I’m doing an ultra-simple web page scraper using Python/Beautifulsoup.
Facing a key information displayed as PNG image, I’ve had to reach for PIL/Pytesseract.
Code being extremely simple, and working when executed as my user. Image did load as print cmd shows, but image_to_string appears to generate the error.
encoded_img = 'iVBORw0KGgoAAAANSUhEUgAAAAEAAAABCAQAAAC1HAwCAAAAC0lEQVR42mNkYAAAAAYAAjCB0C8AAAAASUVORK5CYII='
# Decode and open as image
img_data = base64.b64decode(encoded_img)
img_bytes = BytesIO(img_data)
img = Image.open(img_bytes)
print(img.format, img.size, img.mode)
# Use pytesseract to extract number
custom_config = r'--psm 7 -c tessedit_char_whitelist=0123456789.,'
return pytesseract.image_to_string(img, config=custom_config).strip()
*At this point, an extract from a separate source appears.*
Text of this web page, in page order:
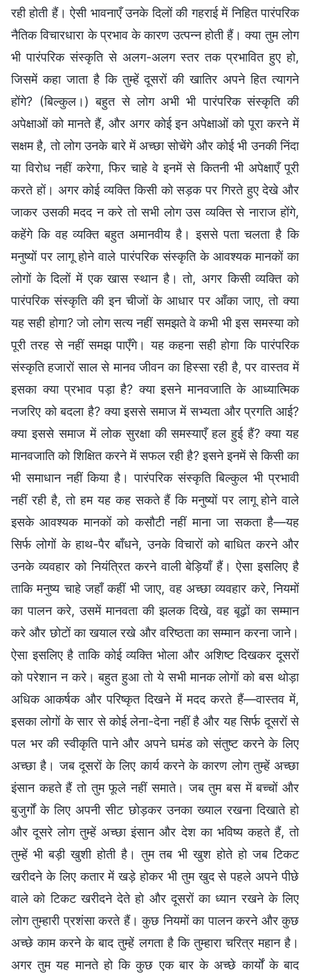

However, when running from a cron task, (after resolving venv and dependencies) I get the impossible message from the title:
UnicodeDecodeError: 'utf-8' codec can't decode byte 0x89 in position 270: invalid start byte
Trying to set the LANG or LC_* env variables did not help.
I’m using python3 and macos-sonoma – not sure if that matters.
Any ideas?
After dumping my entire user environment and loading within my script – I got the script to run successfully.
Eliminating every other variable, I was down to TMPDIR that defaulted to /tmp and tesseract was apparently unable to write to it.
Ironically, when I pointed to a known dir – the script left it empty. Not sure if it was cleaned up before quitting, but I’m pretty confused, and suspect a bug in tesseract or somewhere.
Finally, setting the TMPDIR to a known and existing path (non-/tmp obviously), I’m up and running.